- _What you should do_
All the data should be transcribed exactly, with every line kept.

- _Supplied material_
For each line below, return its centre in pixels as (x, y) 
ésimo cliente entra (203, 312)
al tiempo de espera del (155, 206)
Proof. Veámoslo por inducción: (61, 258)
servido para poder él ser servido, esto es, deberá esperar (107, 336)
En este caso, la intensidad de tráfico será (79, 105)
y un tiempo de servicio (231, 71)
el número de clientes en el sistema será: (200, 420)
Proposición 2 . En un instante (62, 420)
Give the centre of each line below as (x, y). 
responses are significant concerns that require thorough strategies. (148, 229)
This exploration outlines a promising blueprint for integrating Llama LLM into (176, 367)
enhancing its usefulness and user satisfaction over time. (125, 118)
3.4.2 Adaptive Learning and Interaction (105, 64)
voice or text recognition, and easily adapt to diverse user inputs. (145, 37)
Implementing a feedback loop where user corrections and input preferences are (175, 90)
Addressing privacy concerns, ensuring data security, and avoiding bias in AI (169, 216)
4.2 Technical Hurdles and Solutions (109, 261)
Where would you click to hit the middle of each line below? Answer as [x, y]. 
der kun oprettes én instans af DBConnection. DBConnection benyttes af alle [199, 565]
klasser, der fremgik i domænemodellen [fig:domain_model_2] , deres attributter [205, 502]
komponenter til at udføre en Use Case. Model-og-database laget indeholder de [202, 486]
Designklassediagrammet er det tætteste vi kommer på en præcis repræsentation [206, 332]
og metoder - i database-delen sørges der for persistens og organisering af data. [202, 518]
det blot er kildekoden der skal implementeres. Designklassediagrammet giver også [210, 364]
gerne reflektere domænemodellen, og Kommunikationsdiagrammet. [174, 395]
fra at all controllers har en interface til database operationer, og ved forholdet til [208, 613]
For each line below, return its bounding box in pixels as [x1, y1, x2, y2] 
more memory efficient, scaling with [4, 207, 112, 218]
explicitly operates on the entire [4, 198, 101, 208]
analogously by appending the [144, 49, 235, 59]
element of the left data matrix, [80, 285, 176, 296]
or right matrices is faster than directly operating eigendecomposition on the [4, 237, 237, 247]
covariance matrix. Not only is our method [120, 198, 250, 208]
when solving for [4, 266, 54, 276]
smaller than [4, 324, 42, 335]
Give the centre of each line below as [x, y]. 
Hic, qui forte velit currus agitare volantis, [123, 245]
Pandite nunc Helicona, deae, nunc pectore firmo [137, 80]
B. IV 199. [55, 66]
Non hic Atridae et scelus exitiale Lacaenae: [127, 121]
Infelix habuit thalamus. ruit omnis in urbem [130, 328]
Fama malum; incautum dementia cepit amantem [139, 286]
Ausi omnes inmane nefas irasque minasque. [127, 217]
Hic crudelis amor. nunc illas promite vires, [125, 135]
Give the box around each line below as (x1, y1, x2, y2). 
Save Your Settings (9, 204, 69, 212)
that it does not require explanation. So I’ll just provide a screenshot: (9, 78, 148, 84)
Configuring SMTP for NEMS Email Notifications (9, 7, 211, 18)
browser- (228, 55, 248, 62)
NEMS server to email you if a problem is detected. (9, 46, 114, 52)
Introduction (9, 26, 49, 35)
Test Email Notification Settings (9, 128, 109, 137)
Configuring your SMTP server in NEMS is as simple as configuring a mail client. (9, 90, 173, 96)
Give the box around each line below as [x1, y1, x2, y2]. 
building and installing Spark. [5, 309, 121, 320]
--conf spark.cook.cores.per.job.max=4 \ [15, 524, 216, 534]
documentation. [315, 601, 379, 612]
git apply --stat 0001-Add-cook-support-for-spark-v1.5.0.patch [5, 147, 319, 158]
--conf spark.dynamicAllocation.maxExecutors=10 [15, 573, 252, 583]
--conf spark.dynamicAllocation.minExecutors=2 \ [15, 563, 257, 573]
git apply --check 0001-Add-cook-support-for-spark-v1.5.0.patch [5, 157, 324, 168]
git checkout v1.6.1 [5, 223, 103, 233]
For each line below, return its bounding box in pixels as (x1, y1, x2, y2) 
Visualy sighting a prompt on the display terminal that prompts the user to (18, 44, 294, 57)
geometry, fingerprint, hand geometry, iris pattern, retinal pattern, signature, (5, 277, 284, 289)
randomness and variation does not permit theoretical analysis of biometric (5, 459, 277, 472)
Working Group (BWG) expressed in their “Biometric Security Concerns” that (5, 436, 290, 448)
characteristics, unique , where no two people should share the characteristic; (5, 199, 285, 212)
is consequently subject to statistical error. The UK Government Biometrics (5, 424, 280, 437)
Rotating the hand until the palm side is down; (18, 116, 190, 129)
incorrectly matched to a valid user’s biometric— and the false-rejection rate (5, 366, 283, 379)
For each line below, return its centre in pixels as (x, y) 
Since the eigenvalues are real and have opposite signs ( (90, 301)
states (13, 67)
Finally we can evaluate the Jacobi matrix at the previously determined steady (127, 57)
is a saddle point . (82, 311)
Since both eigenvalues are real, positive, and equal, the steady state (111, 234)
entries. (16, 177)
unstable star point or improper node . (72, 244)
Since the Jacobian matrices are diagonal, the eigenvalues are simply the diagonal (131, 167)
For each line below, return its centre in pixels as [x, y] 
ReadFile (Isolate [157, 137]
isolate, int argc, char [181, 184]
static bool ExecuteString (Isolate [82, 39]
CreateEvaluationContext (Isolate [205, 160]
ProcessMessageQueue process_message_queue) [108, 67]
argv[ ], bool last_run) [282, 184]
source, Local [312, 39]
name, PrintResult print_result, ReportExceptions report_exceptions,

- _Output of the task_
For each line below, return its centre in pixels as (x, y) 
ésimo cliente entra (203, 312)
al tiempo de espera del (155, 206)
Proof. Veámoslo por inducción: (61, 258)
servido para poder él ser servido, esto es, deberá esperar (107, 336)
En este caso, la intensidad de tráfico será (79, 105)
y un tiempo de servicio (231, 71)
el número de clientes en el sistema será: (200, 420)
Proposición 2 . En un instante (62, 420)
Give the centre of each line below as (x, y). 
responses are significant concerns that require thorough strategies. (148, 229)
This exploration outlines a promising blueprint for integrating Llama LLM into (176, 367)
enhancing its usefulness and user satisfaction over time. (125, 118)
3.4.2 Adaptive Learning and Interaction (105, 64)
voice or text recognition, and easily adapt to diverse user inputs. (145, 37)
Implementing a feedback loop where user corrections and input preferences are (175, 90)
Addressing privacy concerns, ensuring data security, and avoiding bias in AI (169, 216)
4.2 Technical Hurdles and Solutions (109, 261)
Where would you click to hit the middle of each line below? Answer as [x, y]. 
der kun oprettes én instans af DBConnection. DBConnection benyttes af alle [199, 565]
klasser, der fremgik i domænemodellen [fig:domain_model_2] , deres attributter [205, 502]
komponenter til at udføre en Use Case. Model-og-database laget indeholder de [202, 486]
Designklassediagrammet er det tætteste vi kommer på en præcis repræsentation [206, 332]
og metoder - i database-delen sørges der for persistens og organisering af data. [202, 518]
det blot er kildekoden der skal implementeres. Designklassediagrammet giver også [210, 364]
gerne reflektere domænemodellen, og Kommunikationsdiagrammet. [174, 395]
fra at all controllers har en interface til database operationer, og ved forholdet til [208, 613]
For each line below, return its bounding box in pixels as [x1, y1, x2, y2] 
more memory efficient, scaling with [4, 207, 112, 218]
explicitly operates on the entire [4, 198, 101, 208]
analogously by appending the [144, 49, 235, 59]
element of the left data matrix, [80, 285, 176, 296]
or right matrices is faster than directly operating eigendecomposition on the [4, 237, 237, 247]
covariance matrix. Not only is our method [120, 198, 250, 208]
when solving for [4, 266, 54, 276]
smaller than [4, 324, 42, 335]
Give the centre of each line below as [x, y]. 
Hic, qui forte velit currus agitare volantis, [123, 245]
Pandite nunc Helicona, deae, nunc pectore firmo [137, 80]
B. IV 199. [55, 66]
Non hic Atridae et scelus exitiale Lacaenae: [127, 121]
Infelix habuit thalamus. ruit omnis in urbem [130, 328]
Fama malum; incautum dementia cepit amantem [139, 286]
Ausi omnes inmane nefas irasque minasque. [127, 217]
Hic crudelis amor. nunc illas promite vires, [125, 135]
Give the box around each line below as (x1, y1, x2, y2). 
Save Your Settings (9, 204, 69, 212)
that it does not require explanation. So I’ll just provide a screenshot: (9, 78, 148, 84)
Configuring SMTP for NEMS Email Notifications (9, 7, 211, 18)
browser- (228, 55, 248, 62)
NEMS server to email you if a problem is detected. (9, 46, 114, 52)
Introduction (9, 26, 49, 35)
Test Email Notification Settings (9, 128, 109, 137)
Configuring your SMTP server in NEMS is as simple as configuring a mail client. (9, 90, 173, 96)
Give the box around each line below as [x1, y1, x2, y2]. 
building and installing Spark. [5, 309, 121, 320]
--conf spark.cook.cores.per.job.max=4 \ [15, 524, 216, 534]
documentation. [315, 601, 379, 612]
git apply --stat 0001-Add-cook-support-for-spark-v1.5.0.patch [5, 147, 319, 158]
--conf spark.dynamicAllocation.maxExecutors=10 [15, 573, 252, 583]
--conf spark.dynamicAllocation.minExecutors=2 \ [15, 563, 257, 573]
git apply --check 0001-Add-cook-support-for-spark-v1.5.0.patch [5, 157, 324, 168]
git checkout v1.6.1 [5, 223, 103, 233]
For each line below, return its bounding box in pixels as (x1, y1, x2, y2) 
Visualy sighting a prompt on the display terminal that prompts the user to (18, 44, 294, 57)
geometry, fingerprint, hand geometry, iris pattern, retinal pattern, signature, (5, 277, 284, 289)
randomness and variation does not permit theoretical analysis of biometric (5, 459, 277, 472)
Working Group (BWG) expressed in their “Biometric Security Concerns” that (5, 436, 290, 448)
characteristics, unique , where no two people should share the characteristic; (5, 199, 285, 212)
is consequently subject to statistical error. The UK Government Biometrics (5, 424, 280, 437)
Rotating the hand until the palm side is down; (18, 116, 190, 129)
incorrectly matched to a valid user’s biometric— and the false-rejection rate (5, 366, 283, 379)
For each line below, return its centre in pixels as (x, y) 
Since the eigenvalues are real and have opposite signs ( (90, 301)
states (13, 67)
Finally we can evaluate the Jacobi matrix at the previously determined steady (127, 57)
is a saddle point . (82, 311)
Since both eigenvalues are real, positive, and equal, the steady state (111, 234)
entries. (16, 177)
unstable star point or improper node . (72, 244)
Since the Jacobian matrices are diagonal, the eigenvalues are simply the diagonal (131, 167)
For each line below, return its centre in pixels as [x, y] 
ReadFile (Isolate [157, 137]
isolate, int argc, char [181, 184]
static bool ExecuteString (Isolate [82, 39]
CreateEvaluationContext (Isolate [205, 160]
ProcessMessageQueue process_message_queue) [108, 67]
argv[ ], bool last_run) [282, 184]
source, Local [312, 39]
name, PrintResult print_result, ReportExceptions report_exceptions,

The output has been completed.